■ **EXERCISE**
In the records below, find the line containing "The rules in" and repeat it and every line after it exactly, without pictures.

*** EXERCISE DATA Section Begins ***

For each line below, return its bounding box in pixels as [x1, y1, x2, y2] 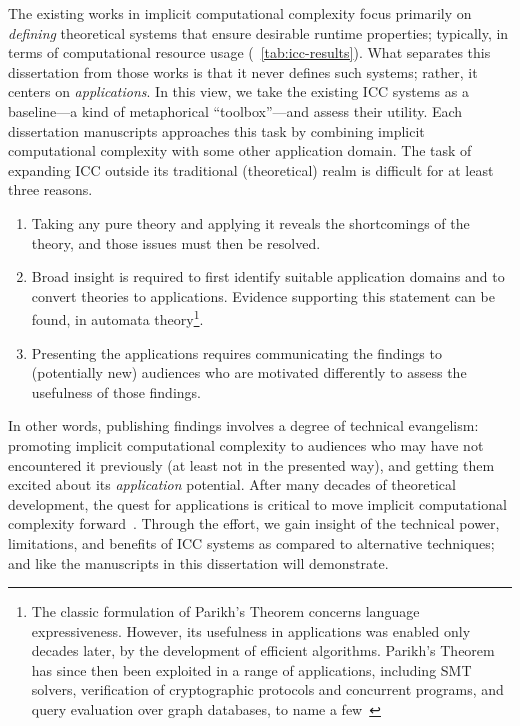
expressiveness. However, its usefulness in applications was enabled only [31, 620, 471, 641]
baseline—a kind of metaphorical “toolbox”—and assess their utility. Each [8, 100, 463, 121]
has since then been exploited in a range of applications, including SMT [31, 659, 472, 680]
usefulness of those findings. [31, 381, 201, 402]
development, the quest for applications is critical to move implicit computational [8, 493, 507, 514]
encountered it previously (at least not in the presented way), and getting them [8, 454, 495, 475]
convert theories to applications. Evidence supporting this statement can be [31, 285, 495, 306]
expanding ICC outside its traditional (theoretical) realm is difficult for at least [8, 159, 494, 180]
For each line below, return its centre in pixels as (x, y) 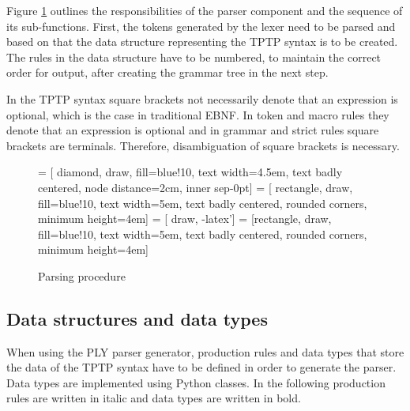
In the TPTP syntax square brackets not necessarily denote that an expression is (202, 98)
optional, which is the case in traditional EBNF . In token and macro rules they (198, 114)
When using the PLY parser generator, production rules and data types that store (205, 351)
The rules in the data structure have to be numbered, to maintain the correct (194, 57)
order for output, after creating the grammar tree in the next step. (167, 72)
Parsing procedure (82, 275)
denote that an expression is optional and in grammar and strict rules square (193, 130)
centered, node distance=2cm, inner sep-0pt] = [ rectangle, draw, (196, 187)
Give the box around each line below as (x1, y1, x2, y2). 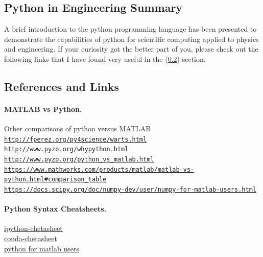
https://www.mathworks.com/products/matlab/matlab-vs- (4, 166, 195, 173)
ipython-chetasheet (4, 223, 63, 233)
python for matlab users (4, 243, 79, 253)
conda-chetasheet (4, 233, 57, 244)
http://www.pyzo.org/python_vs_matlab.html (4, 156, 154, 163)
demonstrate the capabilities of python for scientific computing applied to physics (4, 33, 259, 44)
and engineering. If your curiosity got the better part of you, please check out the (4, 43, 258, 54)
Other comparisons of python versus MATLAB (4, 123, 151, 134)
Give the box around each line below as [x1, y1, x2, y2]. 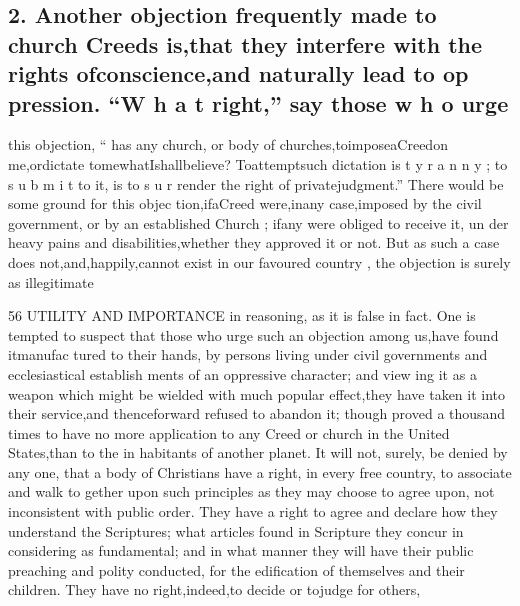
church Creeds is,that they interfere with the [8, 28, 483, 59]
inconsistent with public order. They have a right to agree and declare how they [8, 501, 498, 522]
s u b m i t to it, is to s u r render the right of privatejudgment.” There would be [8, 173, 504, 194]
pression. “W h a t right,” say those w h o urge [8, 87, 509, 118]
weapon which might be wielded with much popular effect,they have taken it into [8, 383, 506, 404]
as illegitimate [8, 271, 94, 292]
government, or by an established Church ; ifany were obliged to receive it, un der [8, 212, 509, 233]
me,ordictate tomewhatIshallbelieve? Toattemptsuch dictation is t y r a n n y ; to [8, 153, 508, 174]
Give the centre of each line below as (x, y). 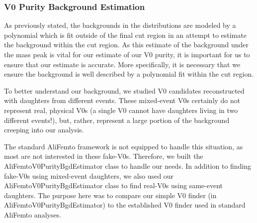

*** EXERCISE DATA Section Ends ***

■ **OUTPUT OF THE EXERCISE**
The rules in the data structure have to be numbered, to maintain the correct (194, 57)
order for output, after creating the grammar tree in the next step. (167, 72)
Parsing procedure (82, 275)
denote that an expression is optional and in grammar and strict rules square (193, 130)
centered, node distance=2cm, inner sep-0pt] = [ rectangle, draw, (196, 187)
Give the box around each line below as (x1, y1, x2, y2). 
https://www.mathworks.com/products/matlab/matlab-vs- (4, 166, 195, 173)
ipython-chetasheet (4, 223, 63, 233)
python for matlab users (4, 243, 79, 253)
conda-chetasheet (4, 233, 57, 244)
http://www.pyzo.org/python_vs_matlab.html (4, 156, 154, 163)
demonstrate the capabilities of python for scientific computing applied to physics (4, 33, 259, 44)
and engineering. If your curiosity got the better part of you, please check out the (4, 43, 258, 54)
Other comparisons of python versus MATLAB (4, 123, 151, 134)
Give the box around each line below as [x1, y1, x2, y2]. 
church Creeds is,that they interfere with the [8, 28, 483, 59]
inconsistent with public order. They have a right to agree and declare how they [8, 501, 498, 522]
s u b m i t to it, is to s u r render the right of privatejudgment.” There would be [8, 173, 504, 194]
pression. “W h a t right,” say those w h o urge [8, 87, 509, 118]
weapon which might be wielded with much popular effect,they have taken it into [8, 383, 506, 404]
as illegitimate [8, 271, 94, 292]
government, or by an established Church ; ifany were obliged to receive it, un der [8, 212, 509, 233]
me,ordictate tomewhatIshallbelieve? Toattemptsuch dictation is t y r a n n y ; to [8, 153, 508, 174]
Give the centre of each line below as (x, y). 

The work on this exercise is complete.